A voice speaker for train stations


Here’s a train station.

Let’s say you’re going to the airport. As you’re standing on the platform, you realize that when it comes to time, you can’t afford getting on the wrong train, one that does not go to the airport. The scenario plays out in your head. How many stations in the wrong direction would it take until you realize? Would you produce involuntary sounds of surprise? Would you have to push other passengers aside to get out just before the doors close? And so on.

In this case. you’re going somewhere. There’s a chance that you’re escorted by luggage. If you look up, you’ll see a camera, its wires connected to a network of sorts.

We’ll hook the camera up to a luggage recognizer algorithm, running in the box with the telephone icon. Don’t worry, it’s 100% anonymous. All it knows is that a person has a piece of luggage.

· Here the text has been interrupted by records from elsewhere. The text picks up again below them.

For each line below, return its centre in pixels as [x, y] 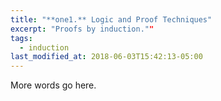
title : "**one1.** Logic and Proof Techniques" [111, 19]
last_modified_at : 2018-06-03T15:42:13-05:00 [106, 57]
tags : [21, 38]
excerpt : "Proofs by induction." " [82, 29]
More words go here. [53, 85]
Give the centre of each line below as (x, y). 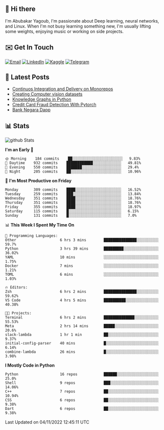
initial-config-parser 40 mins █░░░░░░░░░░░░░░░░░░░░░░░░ (82, 344)
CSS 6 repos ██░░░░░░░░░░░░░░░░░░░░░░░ (82, 400)
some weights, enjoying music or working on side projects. (64, 31)
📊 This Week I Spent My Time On (40, 225)
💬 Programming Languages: (31, 236)
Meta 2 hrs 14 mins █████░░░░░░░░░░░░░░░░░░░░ (82, 326)
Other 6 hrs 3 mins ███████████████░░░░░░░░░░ (82, 240)
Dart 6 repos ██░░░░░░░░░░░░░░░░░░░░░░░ (82, 409)
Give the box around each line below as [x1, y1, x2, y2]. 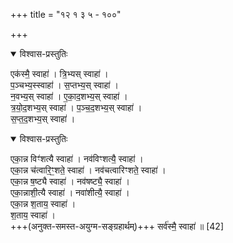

Of course, you don’t always have any visible clues that you’re going to the airport. In this case, we’ll rely on your adorable tendency to speak your thoughts.

Enter the personalized announcer. Through its directional speaker, it tells you when you can expect the next train to the airport. The otherwise fascinating video ad across the tracks changes to a line map, just for you; where the train is now, where you are, and where you’re going.

Other trains, leaving for other destinations than the airport, may arrive while you’re waiting. The system will try to make those trains invisible for you, by projecting an image of the back wall.

As the your train arrives, the personalized announcement tells you.

On the visual side, it projects a path on the ground you can follow. As you do that, and as you approach the end of the path, you look up, and you see that it’s also projecting its guidance on the train itself. You cannot miss this.

Here’s the system in its entirety.

It’s relatively cheap. The SoundTube Entertainment FP6020-II Sound-Focusing Speaker is around 500 dollars. A commercial projector clocks in at around 1,000 dollars.

With the hardware in place, and the costs of installation, we’re looking at around 2,000 dollars per speaker. Since we’re using the security camera, this could fall in the budget for Repair and replace critical safety infrastructure, and under it,Station renewal, projected at 210 million dollars, or 6% of the BART budget plans for 2016. At three speakers per station in the 5 biggest downtown stations (including Oakland and Berkeley), we’re looking at 30,000 dollars, or less than 1% of the budget. The initial development of the software may set us back 200,000 or more, depending on how much we can finance with the billboard system for ads

There is a 200 million dollar post on the budget for “Design and engineer future projects to relieve crowding, increase system redundancy, and reduce traffic congestion.” With the directional speakers, we can guide passengers towards cars that are less crowded.

We should probably fix the broken escalators first.